LACO helps organisations design such architectures with a pragmatic and structured approach that aligns people, processes and platforms around one shared data strategy but without paying the integration tax of getting it all together.
The challenge
SAS, Microsoft and Databricks each offer value, but without a clear architecture they operate in isolation. Teams move data manually, ETL processes are repeated on different platforms and reports no longer match. Authentication rules differ, lineage is inconsistent and on premise tools are difficult to integrate with cloud environments. This creates delays, frustration and rising cost without delivering real progress. Organisations do not want to replace tools that work. They want an architecture that connects them.
The solution
The first step is understanding the full landscape. LACO performs a complete assessment of tools, processes and dependencies to reveal how data moves today. We then design a modular landscape and challanges that assigns clear roles to each platform. Integration is achieved through secure APIs, automated pipelines and consistent naming and governance standards.

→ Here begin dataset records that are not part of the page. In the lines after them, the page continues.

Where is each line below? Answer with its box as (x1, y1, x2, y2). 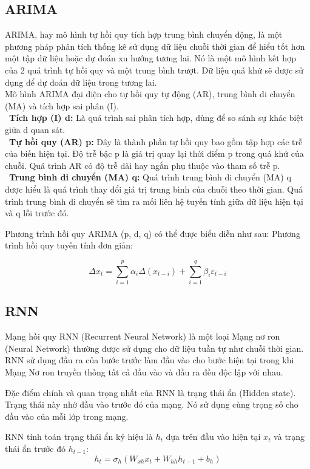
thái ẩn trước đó (5, 442, 66, 454)
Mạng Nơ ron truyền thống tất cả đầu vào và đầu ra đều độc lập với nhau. (5, 366, 283, 378)
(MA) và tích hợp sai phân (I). (5, 99, 119, 112)
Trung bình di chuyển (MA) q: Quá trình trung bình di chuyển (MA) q (9, 171, 291, 183)
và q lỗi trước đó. (5, 207, 69, 219)
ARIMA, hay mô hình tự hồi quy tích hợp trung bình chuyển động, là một (5, 28, 283, 41)
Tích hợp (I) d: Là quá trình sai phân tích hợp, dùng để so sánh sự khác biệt (9, 111, 304, 124)
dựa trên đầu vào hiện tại (166, 430, 261, 443)

We establish a shared governance layer that covers access rights, metadata, lineage and documentation so all platforms behave as one ecosystem. Change management ensures that IT, business users and data owners understand and trust the new setup.
Results
The organisation gains a connected, governed and scalable platform where everything works together rather than in parallel. The architecture eliminates duplicated work and ensures that data is traceable and compliant across all environments. Teams collaborate more effectively and speak the same data language.
Performance improves through automation, cost overlap decreases and the ecosystem becomes ready for AI and modern analytics. Instead of replacing existing investments, the organisation extends their value with clarity and control.